Manufacturers In Mexico Enjoy Seamless Rail Transport
Manufacturers In Mexico are gaining great advantage these days using a seamless transport network through Kansas City Southern Rails and their wholly owned Mexican subsidiary, Kansas City Southern de Mexico. Along with infrastructure and connection advantages, record trade between the U.S. and Mexico protects Kansas City Southern from otherwise slowed economic growth. In fact, manufacturers in Mexico such as Nissan Motors and DuPont Company are investing heavily in expansion efforts, sending 80% of their products north to America. The first three quarters of 2011 saw an 18% increase in overall trade growth, to a whopping $341 billion according to the U.S. Bureau of Transportation.
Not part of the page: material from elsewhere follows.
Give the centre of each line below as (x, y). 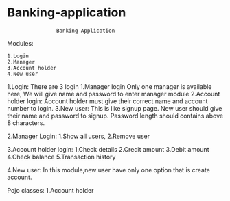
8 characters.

Kansas City Southern has clear advantage with a rail ‘presence’ on both sides of the border, even owning a rail bridge at Laredo, Texas. Combine this benefit along with Asian manufacturing migration into Mexico converging with targeted efforts to move products from roads to rail and Kansas City Southern is poised to continue their two to three times growth advantage over other carriers. In fact, Union Pacific, the largest U.S. rail carrier (by revenue) sends about half of their Mexican shipments through the services of Kansas City Southern. Further, the trend spotlights “Mexico eclipsing China as a very attractive source of imports into the U.S. (since) labor costs…. (with) Mexico and China (essentially)…converging,” says Kansas City Southern’s Treasurer, Michael Cline. Manufacturers in Mexico are clearly benefitting from modulated labor costs and certainly from substantially lower transportation costs compared to Asia, all of which facilitates Foreign Direct Investment (FDI) pooring into the Mexican industrial base.